Pleasant Valley was a patch of overgrown forest nestled within the heart of the Stone Cap Mountains. Surrounded on all sides by giant, imposing walls of solid rock, the scattered cottages and hovels that made up the remote village of Pleasant Valley were built upon lies. Brittle tottered beneath the scraggily black and gray trees, kicking at dirt clods as he considered what drove its founders to such a misleading name. Sunless Crater, Suffocating Woodland, Sparse Comforts – all would have been more fitting than a bold-faced fib!

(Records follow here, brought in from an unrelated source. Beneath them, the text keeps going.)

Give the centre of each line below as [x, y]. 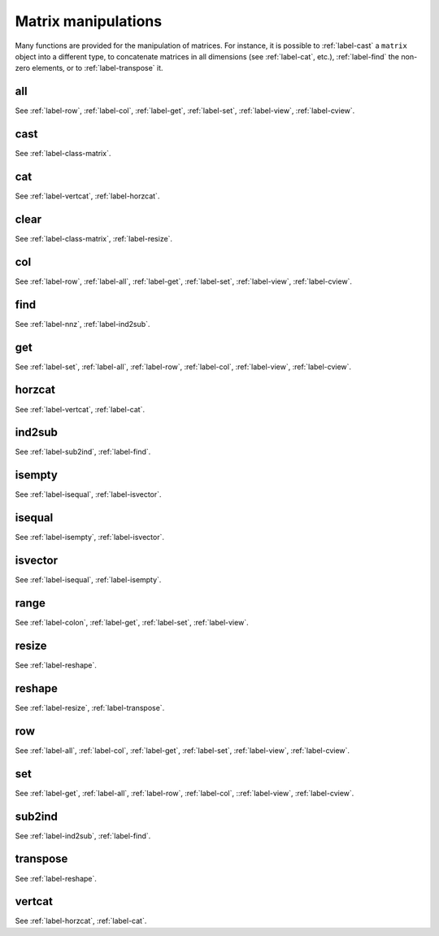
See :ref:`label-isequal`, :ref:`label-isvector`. [88, 494]
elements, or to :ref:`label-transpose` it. [98, 68]
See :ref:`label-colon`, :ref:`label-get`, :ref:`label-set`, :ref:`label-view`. [132, 623]
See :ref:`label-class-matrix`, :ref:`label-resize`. [94, 238]
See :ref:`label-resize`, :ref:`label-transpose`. [90, 707]
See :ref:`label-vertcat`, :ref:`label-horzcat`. [87, 196]
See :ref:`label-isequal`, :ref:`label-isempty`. [88, 580]
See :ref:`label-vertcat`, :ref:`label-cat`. [80, 409]
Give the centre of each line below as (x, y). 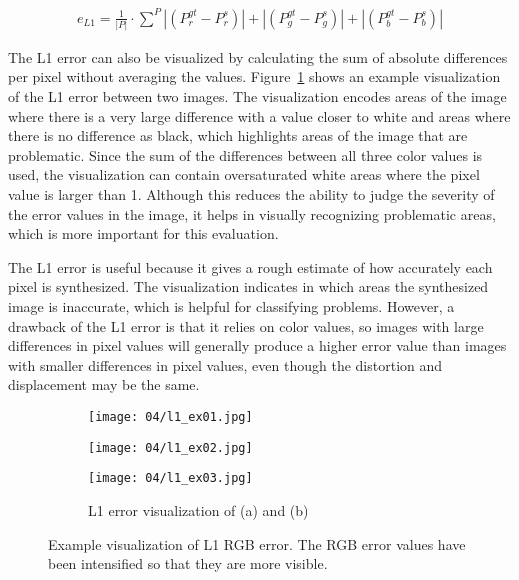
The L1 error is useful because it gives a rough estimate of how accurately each (250, 266)
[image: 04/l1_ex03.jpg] (170, 478)
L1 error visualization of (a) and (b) (198, 509)
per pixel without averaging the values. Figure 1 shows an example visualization (254, 76)
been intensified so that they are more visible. (188, 563)
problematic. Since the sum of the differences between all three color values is (245, 154)
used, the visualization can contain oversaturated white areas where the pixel (244, 174)
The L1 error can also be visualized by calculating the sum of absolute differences (258, 56)
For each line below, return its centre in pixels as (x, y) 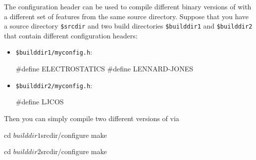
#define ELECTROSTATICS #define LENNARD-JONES (104, 69)
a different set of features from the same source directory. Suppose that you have (127, 16)
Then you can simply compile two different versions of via (92, 118)
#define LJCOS (40, 102)
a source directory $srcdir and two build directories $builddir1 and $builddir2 (128, 26)
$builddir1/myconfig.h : (54, 52)
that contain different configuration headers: (71, 35)
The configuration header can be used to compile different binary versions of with (128, 6)
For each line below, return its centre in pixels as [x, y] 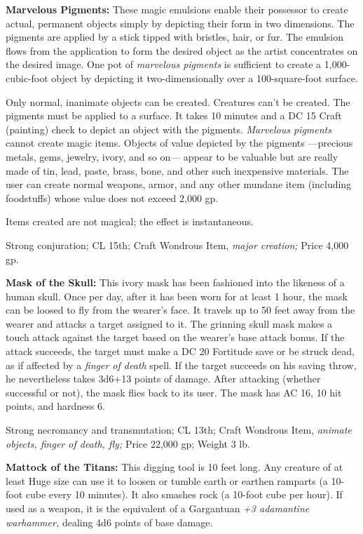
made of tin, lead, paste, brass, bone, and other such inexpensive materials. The [177, 170]
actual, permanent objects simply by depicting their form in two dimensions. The [180, 23]
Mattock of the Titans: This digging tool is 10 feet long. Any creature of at [174, 467]
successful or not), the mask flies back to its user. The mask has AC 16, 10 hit [174, 392]
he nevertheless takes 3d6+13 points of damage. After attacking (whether [163, 379]
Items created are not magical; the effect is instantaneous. [130, 221]
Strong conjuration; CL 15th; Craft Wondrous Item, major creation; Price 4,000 [177, 245]
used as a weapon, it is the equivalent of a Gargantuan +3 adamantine [158, 508]
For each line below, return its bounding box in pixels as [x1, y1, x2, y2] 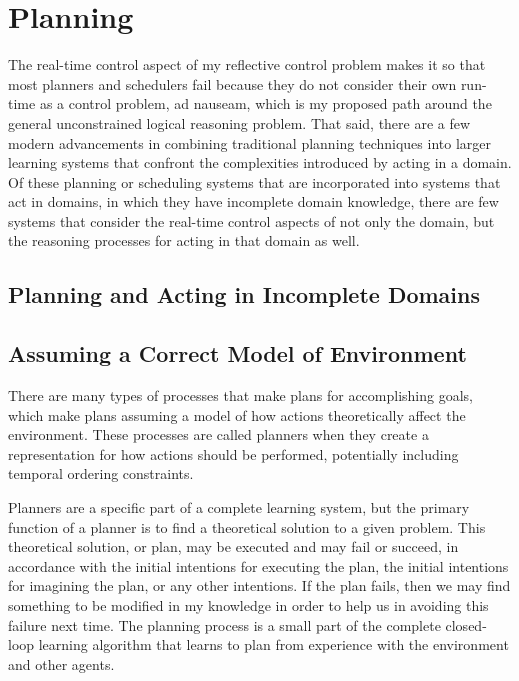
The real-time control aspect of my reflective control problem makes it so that [8, 54, 486, 75]
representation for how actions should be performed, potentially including [8, 443, 459, 464]
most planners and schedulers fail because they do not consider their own [8, 73, 457, 94]
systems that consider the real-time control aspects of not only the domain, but [8, 210, 495, 231]
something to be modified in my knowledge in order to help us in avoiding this [8, 594, 489, 615]
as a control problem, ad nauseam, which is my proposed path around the [39, 93, 492, 114]
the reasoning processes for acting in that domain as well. [8, 230, 360, 251]
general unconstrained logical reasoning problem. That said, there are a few [8, 112, 471, 133]
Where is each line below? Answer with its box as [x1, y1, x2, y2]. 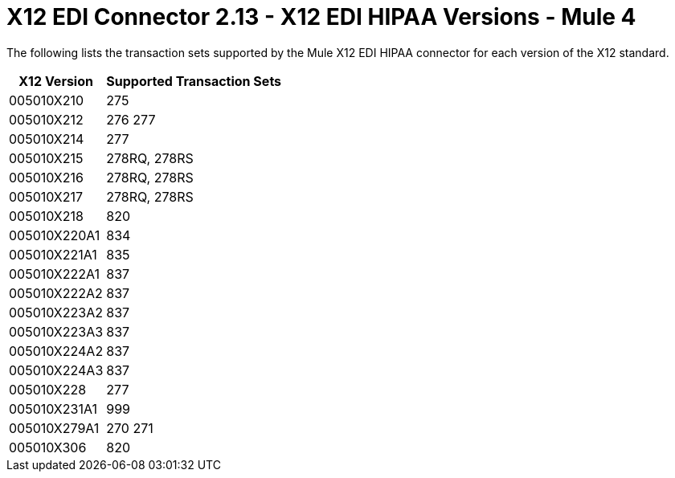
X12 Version [18, 72, 93, 89]
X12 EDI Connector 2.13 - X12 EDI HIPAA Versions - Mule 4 [6, 3, 636, 31]
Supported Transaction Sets [106, 72, 282, 89]
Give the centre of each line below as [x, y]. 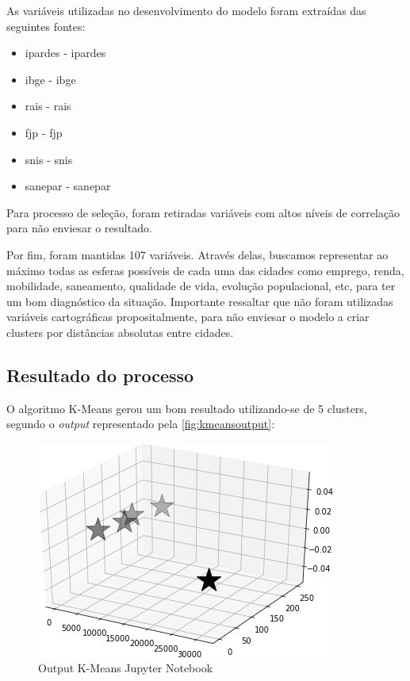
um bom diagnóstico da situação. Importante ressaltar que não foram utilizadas [200, 301]
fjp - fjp [44, 132]
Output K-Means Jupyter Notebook [126, 668]
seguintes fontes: [46, 26]
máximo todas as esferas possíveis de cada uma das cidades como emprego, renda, [205, 270]
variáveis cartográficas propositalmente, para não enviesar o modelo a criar [188, 317]
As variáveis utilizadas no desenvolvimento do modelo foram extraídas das [186, 10]
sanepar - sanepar [68, 186]
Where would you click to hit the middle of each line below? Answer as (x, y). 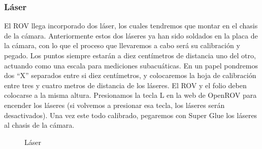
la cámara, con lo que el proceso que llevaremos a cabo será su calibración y (122, 45)
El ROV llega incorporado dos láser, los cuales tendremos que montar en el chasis (131, 26)
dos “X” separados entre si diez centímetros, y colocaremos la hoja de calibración (130, 75)
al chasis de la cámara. (39, 125)
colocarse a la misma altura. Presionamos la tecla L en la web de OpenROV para (130, 95)
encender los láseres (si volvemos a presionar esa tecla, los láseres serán (114, 105)
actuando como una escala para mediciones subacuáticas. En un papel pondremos (131, 65)
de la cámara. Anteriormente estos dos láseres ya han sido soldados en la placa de (131, 35)
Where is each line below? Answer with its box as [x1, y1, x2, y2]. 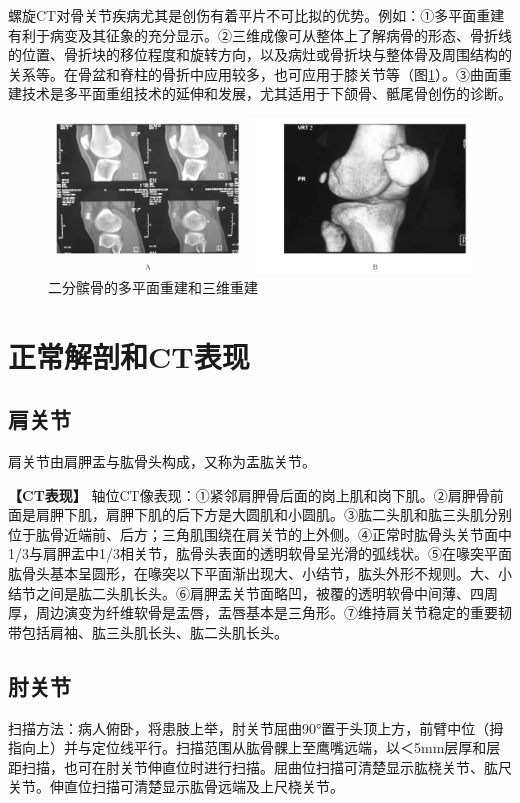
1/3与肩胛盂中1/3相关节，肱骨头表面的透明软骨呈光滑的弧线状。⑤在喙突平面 [8, 543, 512, 564]
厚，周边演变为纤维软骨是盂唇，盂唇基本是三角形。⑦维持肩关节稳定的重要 [8, 602, 498, 623]
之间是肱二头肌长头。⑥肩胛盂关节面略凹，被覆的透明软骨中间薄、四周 [35, 582, 498, 603]
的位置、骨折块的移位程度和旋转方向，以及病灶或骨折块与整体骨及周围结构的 [8, 44, 512, 65]
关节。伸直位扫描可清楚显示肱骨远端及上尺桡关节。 [8, 776, 344, 797]
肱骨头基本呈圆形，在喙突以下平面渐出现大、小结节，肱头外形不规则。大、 [8, 562, 498, 583]
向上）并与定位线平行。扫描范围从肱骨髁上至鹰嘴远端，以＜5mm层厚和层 [21, 737, 501, 758]
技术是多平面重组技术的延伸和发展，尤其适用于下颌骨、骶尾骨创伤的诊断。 [21, 83, 512, 104]
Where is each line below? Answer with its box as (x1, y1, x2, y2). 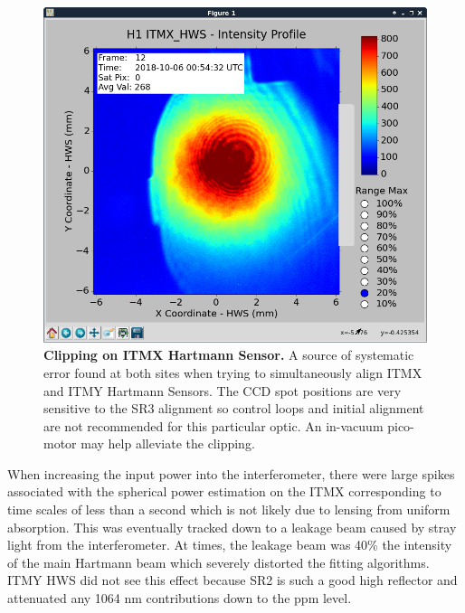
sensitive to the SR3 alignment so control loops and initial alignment (43, 399, 424, 418)
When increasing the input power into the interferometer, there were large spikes (7, 464, 455, 483)
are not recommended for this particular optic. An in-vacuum (43, 416, 384, 435)
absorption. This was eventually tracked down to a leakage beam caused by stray (7, 517, 457, 536)
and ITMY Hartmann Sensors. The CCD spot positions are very (43, 381, 402, 400)
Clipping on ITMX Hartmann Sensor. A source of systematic (43, 345, 414, 364)
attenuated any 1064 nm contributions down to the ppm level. (7, 589, 352, 608)
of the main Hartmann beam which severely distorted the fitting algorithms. (7, 552, 430, 571)
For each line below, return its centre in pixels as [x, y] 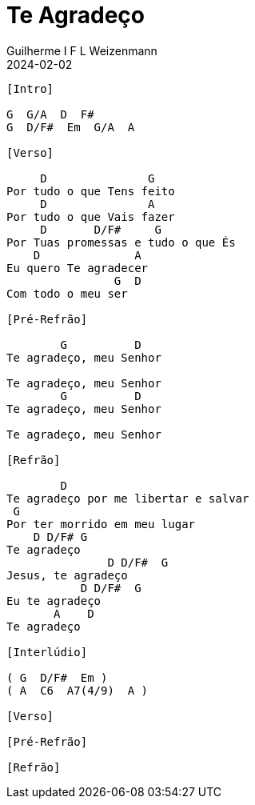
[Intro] [30, 88]
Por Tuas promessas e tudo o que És [121, 242]
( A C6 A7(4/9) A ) [78, 690]
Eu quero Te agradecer [78, 268]
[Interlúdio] [47, 652]
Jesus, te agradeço [67, 575]
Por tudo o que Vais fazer [91, 216]
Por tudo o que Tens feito [91, 191]
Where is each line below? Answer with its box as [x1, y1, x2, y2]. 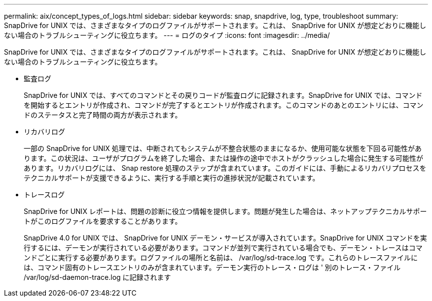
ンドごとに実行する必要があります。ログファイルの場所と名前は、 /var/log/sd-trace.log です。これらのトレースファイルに [24, 253, 418, 262]
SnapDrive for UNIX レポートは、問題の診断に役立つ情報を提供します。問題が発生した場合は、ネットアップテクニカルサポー [24, 207, 427, 215]
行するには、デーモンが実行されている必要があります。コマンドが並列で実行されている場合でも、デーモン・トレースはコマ [24, 243, 423, 252]
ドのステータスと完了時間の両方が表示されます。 [24, 111, 182, 119]
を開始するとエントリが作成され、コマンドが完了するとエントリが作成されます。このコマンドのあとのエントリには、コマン [24, 101, 424, 109]
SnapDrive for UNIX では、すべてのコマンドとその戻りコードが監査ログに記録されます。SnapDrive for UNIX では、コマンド [24, 91, 423, 99]
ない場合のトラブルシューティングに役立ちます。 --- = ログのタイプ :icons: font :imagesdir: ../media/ [4, 31, 330, 39]
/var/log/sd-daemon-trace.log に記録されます [24, 273, 171, 281]
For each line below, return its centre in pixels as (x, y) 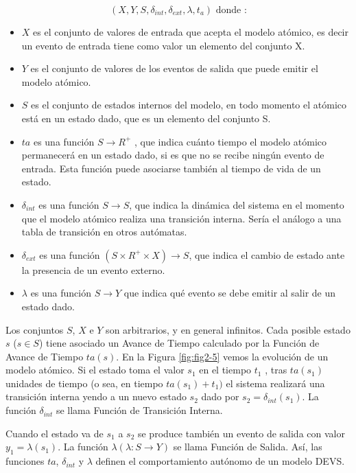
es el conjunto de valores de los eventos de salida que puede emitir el (174, 68)
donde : (231, 10)
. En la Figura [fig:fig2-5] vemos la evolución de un (222, 356)
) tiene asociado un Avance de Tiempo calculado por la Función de (179, 343)
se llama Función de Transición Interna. (139, 410)
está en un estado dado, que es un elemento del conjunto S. (146, 118)
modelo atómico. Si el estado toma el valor (95, 370)
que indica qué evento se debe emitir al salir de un (230, 293)
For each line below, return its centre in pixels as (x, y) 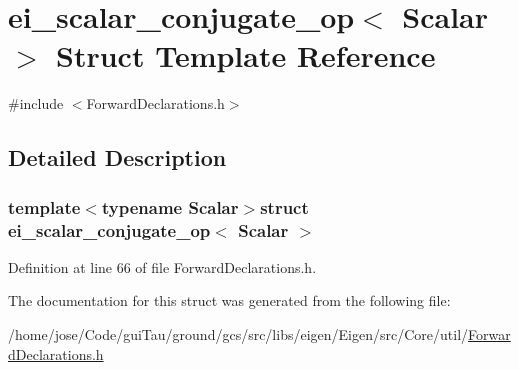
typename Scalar (170, 206)
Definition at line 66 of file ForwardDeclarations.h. (162, 266)
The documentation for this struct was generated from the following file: (229, 300)
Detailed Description (117, 157)
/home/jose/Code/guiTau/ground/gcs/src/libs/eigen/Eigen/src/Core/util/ (238, 334)
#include (36, 103)
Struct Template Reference (246, 55)
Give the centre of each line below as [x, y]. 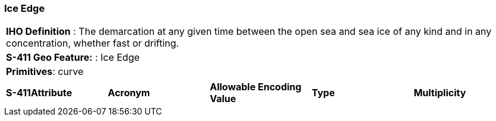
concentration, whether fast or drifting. [93, 43]
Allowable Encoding [256, 87]
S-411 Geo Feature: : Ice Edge [73, 58]
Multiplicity [440, 93]
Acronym [129, 93]
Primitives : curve [45, 72]
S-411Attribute [39, 93]
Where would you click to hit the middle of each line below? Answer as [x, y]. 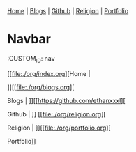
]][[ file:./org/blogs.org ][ [41, 87]
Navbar [29, 39]
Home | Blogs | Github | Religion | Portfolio [68, 11]
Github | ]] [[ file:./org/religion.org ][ [56, 114]
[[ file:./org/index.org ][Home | [49, 73]
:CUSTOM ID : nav [31, 59]
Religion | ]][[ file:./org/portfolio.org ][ [59, 128]
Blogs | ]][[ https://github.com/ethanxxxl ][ [66, 100]
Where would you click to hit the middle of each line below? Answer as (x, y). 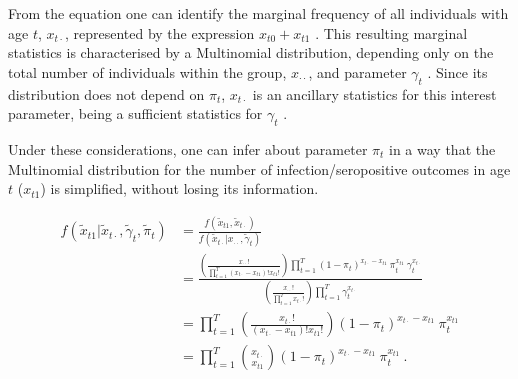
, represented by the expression (159, 32)
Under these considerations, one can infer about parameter (188, 148)
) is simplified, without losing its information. (179, 188)
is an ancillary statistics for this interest (374, 93)
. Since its (457, 71)
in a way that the (442, 148)
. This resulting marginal (391, 32)
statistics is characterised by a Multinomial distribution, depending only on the (251, 52)
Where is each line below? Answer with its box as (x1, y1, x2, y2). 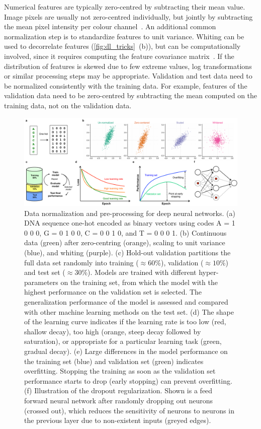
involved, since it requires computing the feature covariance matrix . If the (4, 50, 234, 61)
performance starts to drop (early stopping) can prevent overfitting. (24, 375, 232, 386)
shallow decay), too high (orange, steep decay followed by (24, 326, 201, 336)
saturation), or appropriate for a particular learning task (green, (24, 336, 222, 346)
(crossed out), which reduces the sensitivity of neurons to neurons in (24, 405, 234, 415)
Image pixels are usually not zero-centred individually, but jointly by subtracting (4, 11, 253, 22)
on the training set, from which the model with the (60, 276, 218, 287)
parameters (24, 276, 58, 287)
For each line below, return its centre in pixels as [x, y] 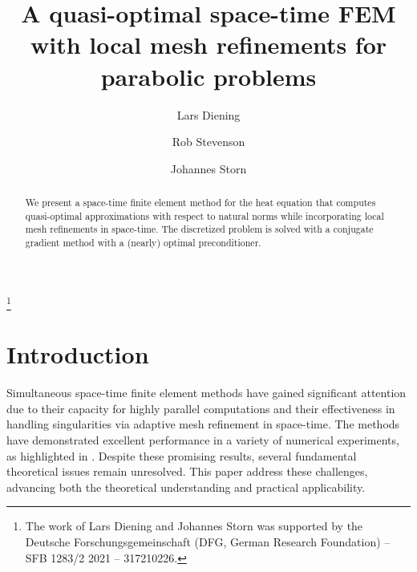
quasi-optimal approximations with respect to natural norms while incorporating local [204, 215]
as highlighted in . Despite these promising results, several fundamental [182, 455]
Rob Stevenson [208, 142]
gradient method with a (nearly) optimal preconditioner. [143, 243]
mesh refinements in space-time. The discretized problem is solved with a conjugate [199, 229]
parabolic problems [208, 76]
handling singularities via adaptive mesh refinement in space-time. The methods [203, 424]
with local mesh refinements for [208, 45]
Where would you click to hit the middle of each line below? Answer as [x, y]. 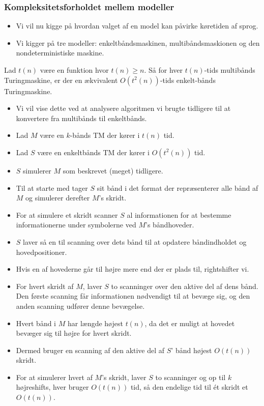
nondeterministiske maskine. [60, 53]
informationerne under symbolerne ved [76, 225]
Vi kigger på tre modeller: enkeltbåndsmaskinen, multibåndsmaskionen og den [138, 42]
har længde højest [95, 323]
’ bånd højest [192, 350]
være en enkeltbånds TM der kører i [93, 152]
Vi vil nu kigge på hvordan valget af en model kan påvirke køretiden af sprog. [137, 26]
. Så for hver [164, 70]
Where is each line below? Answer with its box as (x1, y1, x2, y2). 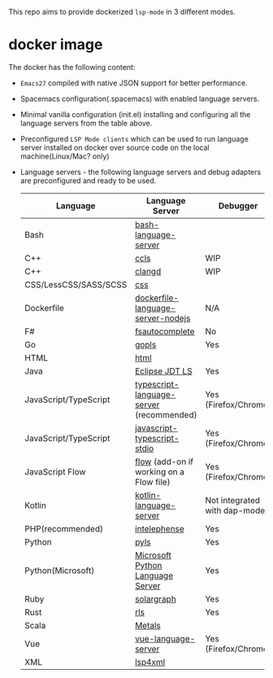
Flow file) (135, 476, 171, 488)
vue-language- (135, 632, 196, 644)
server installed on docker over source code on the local (19, 142, 210, 152)
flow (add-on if (135, 456, 193, 467)
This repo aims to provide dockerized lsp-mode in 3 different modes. (8, 7, 236, 16)
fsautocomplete (135, 326, 195, 337)
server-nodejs (135, 313, 191, 324)
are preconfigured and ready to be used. (19, 175, 157, 186)
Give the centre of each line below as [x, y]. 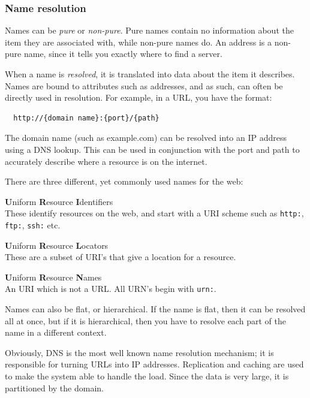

There was nothing pleasant about the valley. Even the trees looked miserable. They were tall, scraggly toothpicks covered in shaggy blankets of prickly needles. Sticky sap dripped from their gnarled boughs onto the unsuspecting heads of anyone foolish enough to pass beneath them. Thrice now it had happened to Brittle. His bark still seethed at how, after hours of useless scrubbing in a nearby brook, he’d returned home defeated, coated from toe to antlers in sticky sap and dry pine needles. He could still hear Edvin’s howls of laughter and how he’d called Brittle a porcu-pine for days afterwards.
“Awful, nasty place,” Brittle muttered under his breath with a shudder.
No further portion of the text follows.